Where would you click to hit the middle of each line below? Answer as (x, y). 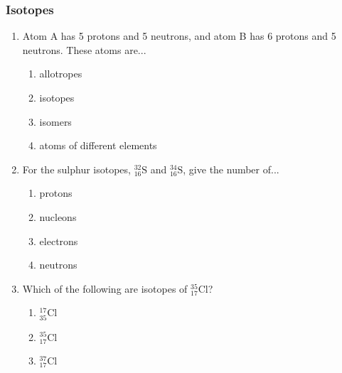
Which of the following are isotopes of (105, 288)
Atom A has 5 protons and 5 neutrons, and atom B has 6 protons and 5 (179, 36)
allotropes (61, 74)
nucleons (58, 216)
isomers (55, 121)
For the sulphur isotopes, (76, 169)
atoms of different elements (98, 145)
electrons (59, 240)
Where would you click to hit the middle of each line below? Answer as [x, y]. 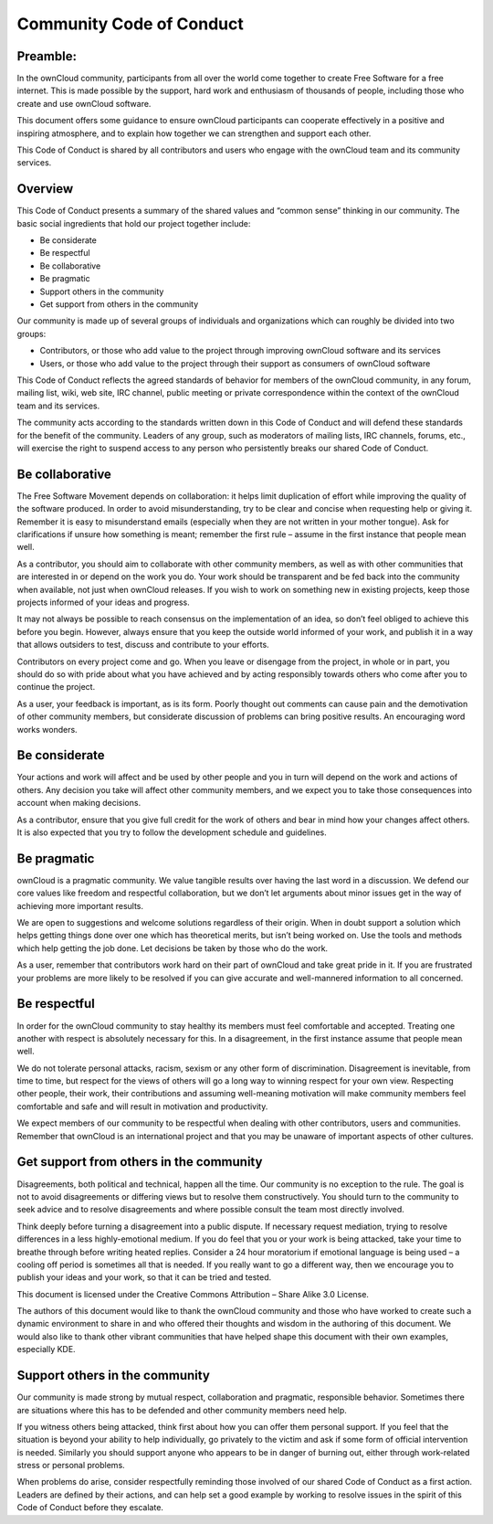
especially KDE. [47, 1349]
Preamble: [47, 56]
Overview [45, 189]
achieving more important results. [80, 905]
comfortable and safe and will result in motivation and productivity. [142, 1106]
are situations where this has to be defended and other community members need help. [182, 1410]
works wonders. [47, 729]
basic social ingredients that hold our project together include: [134, 223]
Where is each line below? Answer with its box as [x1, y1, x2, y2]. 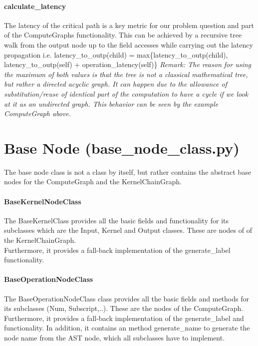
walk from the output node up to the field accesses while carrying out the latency [4, 39, 253, 50]
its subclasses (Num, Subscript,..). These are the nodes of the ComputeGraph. [4, 303, 244, 313]
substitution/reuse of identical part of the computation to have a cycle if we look [4, 88, 249, 99]
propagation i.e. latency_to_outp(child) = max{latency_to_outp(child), [4, 49, 228, 60]
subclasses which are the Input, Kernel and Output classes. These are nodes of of [4, 225, 252, 235]
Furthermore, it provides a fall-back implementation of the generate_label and [4, 312, 244, 323]
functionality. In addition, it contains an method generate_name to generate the [4, 322, 250, 333]
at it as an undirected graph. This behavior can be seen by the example [4, 98, 219, 109]
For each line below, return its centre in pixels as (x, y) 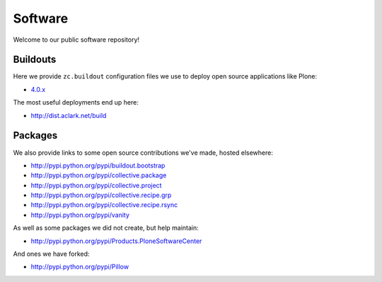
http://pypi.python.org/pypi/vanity (80, 215)
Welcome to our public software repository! (76, 40)
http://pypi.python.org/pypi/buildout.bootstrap (98, 165)
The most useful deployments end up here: (76, 102)
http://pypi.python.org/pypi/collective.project (96, 185)
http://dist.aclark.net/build (69, 115)
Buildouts (35, 60)
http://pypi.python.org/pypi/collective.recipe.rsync (104, 205)
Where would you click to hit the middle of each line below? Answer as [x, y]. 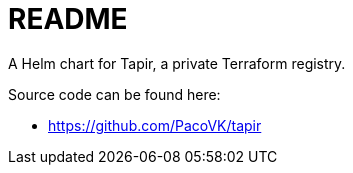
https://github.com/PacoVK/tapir [155, 125]
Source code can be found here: [114, 94]
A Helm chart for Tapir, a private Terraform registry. [177, 63]
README [68, 19]
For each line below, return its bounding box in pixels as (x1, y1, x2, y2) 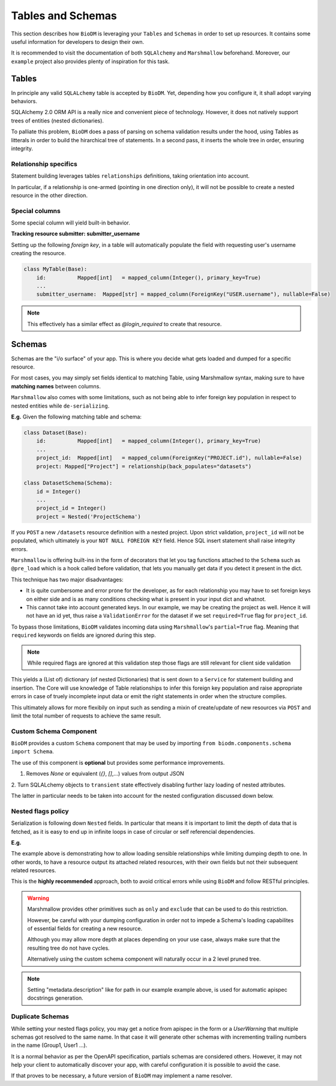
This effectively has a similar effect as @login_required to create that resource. (27, 320, 222, 327)
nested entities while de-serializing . (11, 402, 110, 409)
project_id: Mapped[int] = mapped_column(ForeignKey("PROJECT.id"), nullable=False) (36, 454, 302, 462)
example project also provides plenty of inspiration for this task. (11, 58, 170, 65)
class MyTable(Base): (23, 266, 88, 273)
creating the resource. (11, 250, 66, 257)
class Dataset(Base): (23, 429, 88, 436)
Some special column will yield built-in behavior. (11, 219, 130, 226)
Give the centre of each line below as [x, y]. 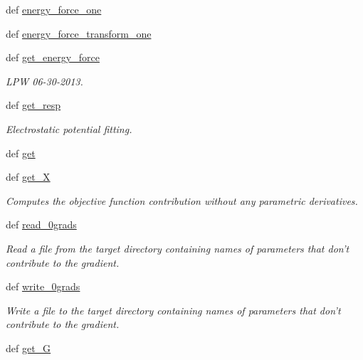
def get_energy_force [53, 57]
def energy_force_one [54, 9]
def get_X [28, 177]
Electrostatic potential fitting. [69, 128]
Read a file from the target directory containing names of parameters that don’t [178, 248]
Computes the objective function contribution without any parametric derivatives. [182, 200]
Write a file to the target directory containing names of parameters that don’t [173, 310]
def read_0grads [41, 224]
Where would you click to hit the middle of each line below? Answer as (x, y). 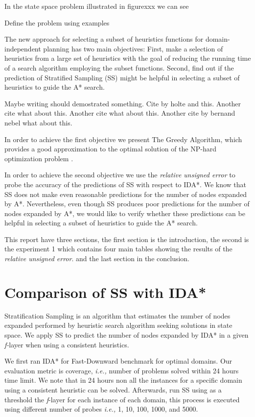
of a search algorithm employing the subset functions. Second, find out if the (119, 67)
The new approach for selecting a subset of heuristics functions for (104, 39)
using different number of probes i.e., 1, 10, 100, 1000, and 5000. (101, 409)
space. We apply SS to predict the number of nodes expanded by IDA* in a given (127, 334)
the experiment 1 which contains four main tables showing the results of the (118, 249)
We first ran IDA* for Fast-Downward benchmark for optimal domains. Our (118, 361)
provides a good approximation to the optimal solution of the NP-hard (110, 149)
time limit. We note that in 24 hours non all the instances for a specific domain (123, 380)
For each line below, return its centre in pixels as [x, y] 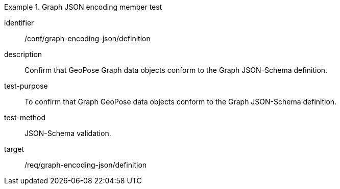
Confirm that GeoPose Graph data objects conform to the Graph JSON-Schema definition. [176, 70]
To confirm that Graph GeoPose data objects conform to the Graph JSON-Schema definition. [181, 102]
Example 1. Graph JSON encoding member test [83, 7]
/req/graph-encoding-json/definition [86, 165]
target [14, 149]
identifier [19, 23]
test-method [25, 117]
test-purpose [26, 86]
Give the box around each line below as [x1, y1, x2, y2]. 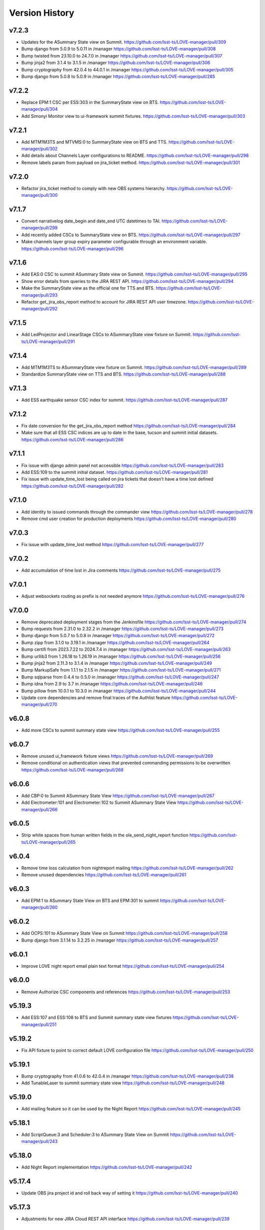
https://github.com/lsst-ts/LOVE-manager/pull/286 [21, 436, 124, 442]
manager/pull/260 [21, 904, 58, 910]
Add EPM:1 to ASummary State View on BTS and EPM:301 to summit [21, 898, 159, 904]
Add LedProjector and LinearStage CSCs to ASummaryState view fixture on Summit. [21, 332, 192, 338]
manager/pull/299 [21, 225, 58, 231]
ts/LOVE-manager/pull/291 [21, 338, 75, 344]
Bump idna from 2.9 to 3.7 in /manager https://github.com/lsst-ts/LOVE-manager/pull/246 [21, 681, 203, 687]
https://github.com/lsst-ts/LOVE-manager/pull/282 [21, 483, 124, 489]
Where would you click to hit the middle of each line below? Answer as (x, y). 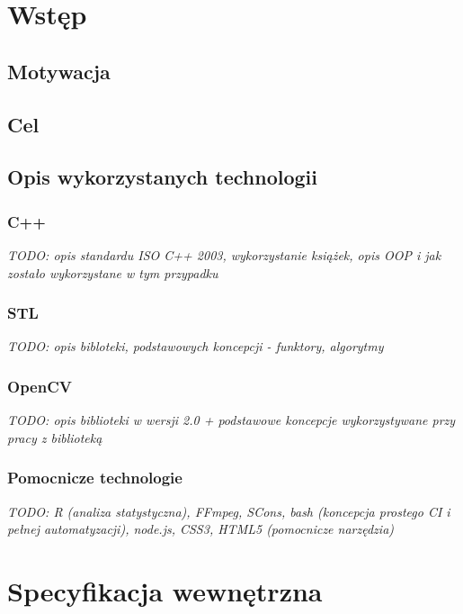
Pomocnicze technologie (95, 478)
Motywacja (59, 71)
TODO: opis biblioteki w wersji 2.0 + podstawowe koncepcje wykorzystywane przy (231, 420)
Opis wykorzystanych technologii (162, 177)
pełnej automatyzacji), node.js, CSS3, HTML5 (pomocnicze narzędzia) (201, 529)
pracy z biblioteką (55, 437)
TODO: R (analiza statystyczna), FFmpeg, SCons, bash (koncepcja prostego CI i (229, 511)
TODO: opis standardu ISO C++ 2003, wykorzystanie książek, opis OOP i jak (224, 254)
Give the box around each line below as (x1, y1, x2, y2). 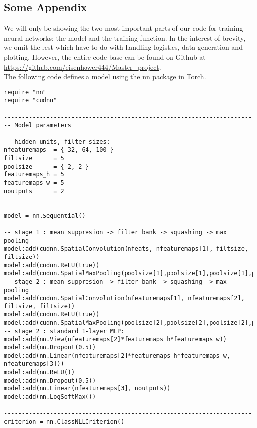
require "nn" (4, 88, 46, 96)
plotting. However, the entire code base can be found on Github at (4, 51, 206, 62)
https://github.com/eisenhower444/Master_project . (4, 61, 161, 72)
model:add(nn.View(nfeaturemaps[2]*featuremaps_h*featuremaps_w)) (4, 336, 227, 343)
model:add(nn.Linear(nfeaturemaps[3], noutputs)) (4, 385, 171, 392)
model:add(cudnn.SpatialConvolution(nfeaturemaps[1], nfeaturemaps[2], (4, 295, 245, 302)
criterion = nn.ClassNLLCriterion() (4, 418, 125, 426)
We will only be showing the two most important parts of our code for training (4, 23, 243, 33)
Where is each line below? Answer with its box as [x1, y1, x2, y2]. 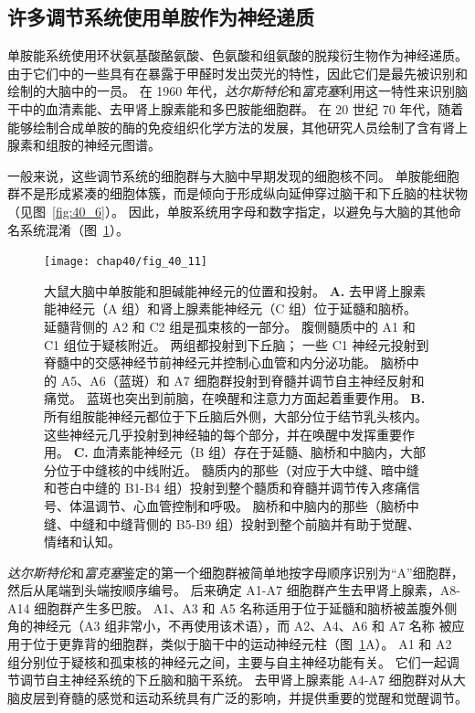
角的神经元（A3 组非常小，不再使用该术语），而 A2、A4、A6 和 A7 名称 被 [7, 616, 452, 635]
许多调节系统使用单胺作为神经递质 [7, 3, 314, 31]
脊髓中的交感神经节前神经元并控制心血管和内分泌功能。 [44, 353, 376, 372]
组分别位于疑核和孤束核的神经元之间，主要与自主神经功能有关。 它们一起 [7, 652, 447, 671]
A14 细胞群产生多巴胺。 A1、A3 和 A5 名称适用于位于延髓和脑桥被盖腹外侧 [7, 598, 458, 617]
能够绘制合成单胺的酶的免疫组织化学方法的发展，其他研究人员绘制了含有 [7, 117, 442, 136]
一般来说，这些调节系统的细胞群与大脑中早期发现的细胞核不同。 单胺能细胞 [7, 165, 459, 185]
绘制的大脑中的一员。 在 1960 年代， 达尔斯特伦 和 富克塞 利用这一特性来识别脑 [7, 81, 468, 101]
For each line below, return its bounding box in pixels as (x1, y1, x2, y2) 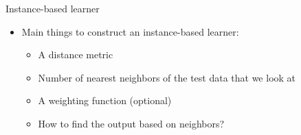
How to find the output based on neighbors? (38, 116, 225, 130)
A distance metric (38, 47, 113, 62)
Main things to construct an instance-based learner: (21, 24, 239, 38)
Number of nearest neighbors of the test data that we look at (38, 70, 296, 84)
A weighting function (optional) (38, 93, 172, 108)
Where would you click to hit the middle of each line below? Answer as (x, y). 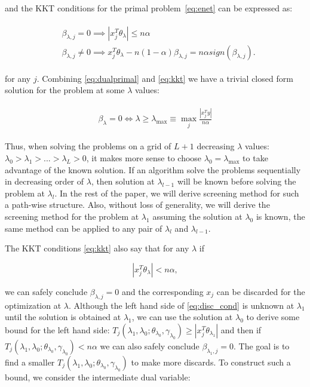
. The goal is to (261, 345)
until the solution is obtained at (63, 317)
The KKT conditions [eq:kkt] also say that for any (97, 248)
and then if (241, 329)
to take (255, 158)
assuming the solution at (197, 216)
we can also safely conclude (150, 345)
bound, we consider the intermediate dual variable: (98, 377)
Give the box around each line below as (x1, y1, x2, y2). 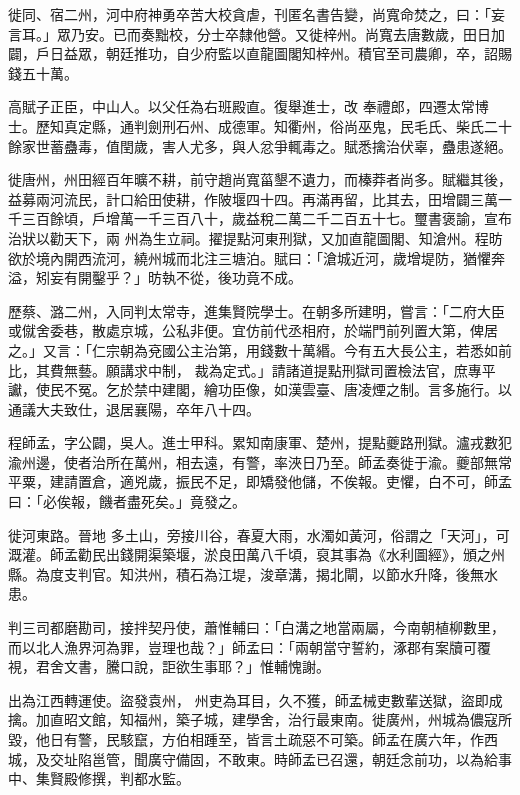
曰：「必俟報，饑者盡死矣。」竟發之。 (8, 491, 246, 512)
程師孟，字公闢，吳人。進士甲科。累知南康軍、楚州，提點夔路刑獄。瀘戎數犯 (8, 432, 512, 453)
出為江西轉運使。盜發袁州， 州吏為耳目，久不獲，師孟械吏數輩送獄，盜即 (8, 689, 489, 710)
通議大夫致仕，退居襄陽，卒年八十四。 (8, 398, 260, 419)
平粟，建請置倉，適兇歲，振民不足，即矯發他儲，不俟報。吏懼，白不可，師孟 (8, 471, 512, 492)
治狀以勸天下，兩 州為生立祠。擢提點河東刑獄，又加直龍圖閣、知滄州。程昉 (8, 227, 503, 248)
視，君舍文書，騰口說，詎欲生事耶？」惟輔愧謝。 (8, 656, 330, 677)
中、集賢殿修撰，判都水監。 (8, 768, 190, 789)
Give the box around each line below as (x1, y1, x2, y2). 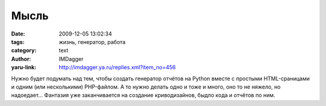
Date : (11, 30, 25, 37)
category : (11, 47, 37, 54)
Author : (11, 55, 31, 63)
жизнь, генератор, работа (59, 38, 126, 45)
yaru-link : (11, 64, 36, 71)
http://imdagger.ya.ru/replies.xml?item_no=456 (59, 64, 176, 71)
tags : (11, 38, 25, 45)
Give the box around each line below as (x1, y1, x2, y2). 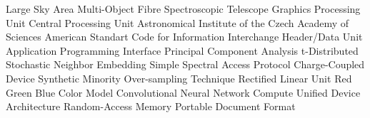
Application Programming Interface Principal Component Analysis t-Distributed (6, 43, 359, 58)
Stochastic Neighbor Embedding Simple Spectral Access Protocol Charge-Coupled (6, 57, 365, 72)
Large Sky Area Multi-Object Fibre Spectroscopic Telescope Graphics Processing (6, 1, 361, 16)
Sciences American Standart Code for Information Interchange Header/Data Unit (6, 29, 363, 44)
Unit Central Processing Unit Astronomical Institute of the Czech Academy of (6, 15, 349, 30)
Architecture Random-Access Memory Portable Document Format (6, 99, 296, 114)
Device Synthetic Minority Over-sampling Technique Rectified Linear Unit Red (6, 70, 352, 85)
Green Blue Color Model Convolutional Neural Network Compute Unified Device (6, 85, 361, 100)
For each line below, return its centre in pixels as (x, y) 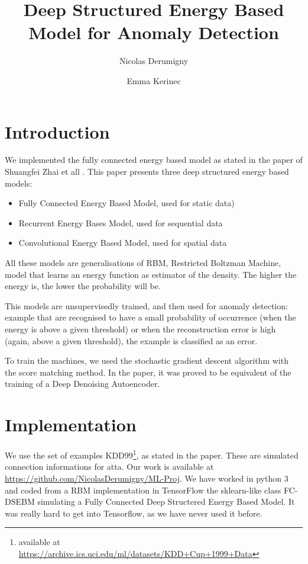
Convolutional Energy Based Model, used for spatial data (123, 243)
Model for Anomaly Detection (154, 32)
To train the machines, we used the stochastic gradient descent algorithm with (147, 360)
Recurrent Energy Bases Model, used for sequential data (121, 222)
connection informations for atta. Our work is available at (109, 467)
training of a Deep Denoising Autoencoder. (82, 384)
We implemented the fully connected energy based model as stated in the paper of (154, 160)
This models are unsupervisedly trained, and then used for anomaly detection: (146, 305)
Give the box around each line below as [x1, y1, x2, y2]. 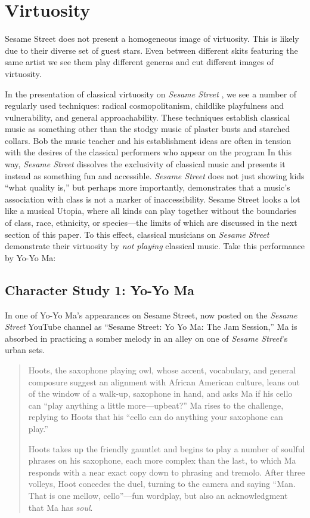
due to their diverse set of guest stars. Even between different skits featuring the [5, 44, 298, 56]
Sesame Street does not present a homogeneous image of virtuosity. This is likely [5, 32, 299, 45]
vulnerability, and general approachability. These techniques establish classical [5, 111, 290, 123]
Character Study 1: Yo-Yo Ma [5, 280, 195, 299]
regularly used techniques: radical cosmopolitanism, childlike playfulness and [5, 99, 284, 112]
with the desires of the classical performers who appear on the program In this [5, 146, 292, 158]
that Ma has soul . [28, 501, 93, 513]
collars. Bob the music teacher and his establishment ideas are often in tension [5, 134, 292, 146]
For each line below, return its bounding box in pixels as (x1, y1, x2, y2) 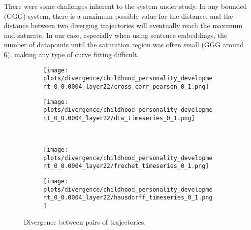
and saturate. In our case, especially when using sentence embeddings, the (4, 30, 227, 40)
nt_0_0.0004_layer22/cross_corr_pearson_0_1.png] (43, 83, 209, 90)
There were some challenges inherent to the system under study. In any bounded (4, 1, 247, 11)
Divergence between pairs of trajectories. (24, 216, 146, 227)
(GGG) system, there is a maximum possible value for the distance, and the (4, 10, 233, 21)
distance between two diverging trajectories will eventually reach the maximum (4, 20, 243, 31)
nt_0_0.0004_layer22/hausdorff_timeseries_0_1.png (43, 194, 213, 201)
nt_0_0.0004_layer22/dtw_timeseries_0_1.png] (43, 114, 195, 122)
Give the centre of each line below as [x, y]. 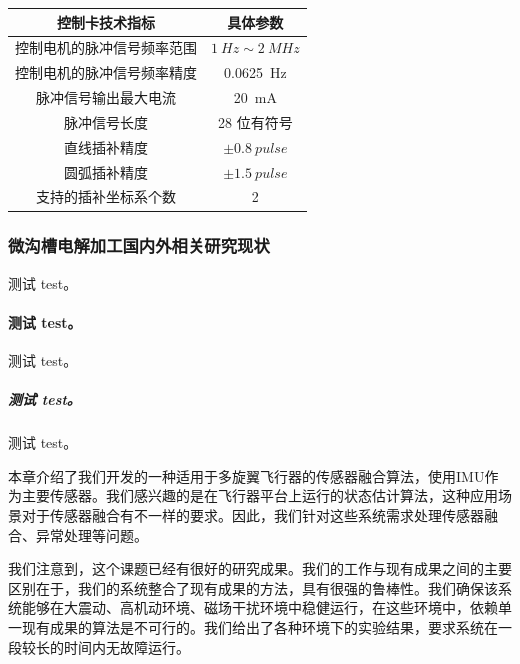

**YOUR ASSIGNMENT**
In the records, which lines mention the word "containing"? Copy those lines.

**SOLUTION TO THIS TASK**
Read a file from the target directory containing names of parameters that don’t [178, 248]
Write a file to the target directory containing names of parameters that don’t [173, 310]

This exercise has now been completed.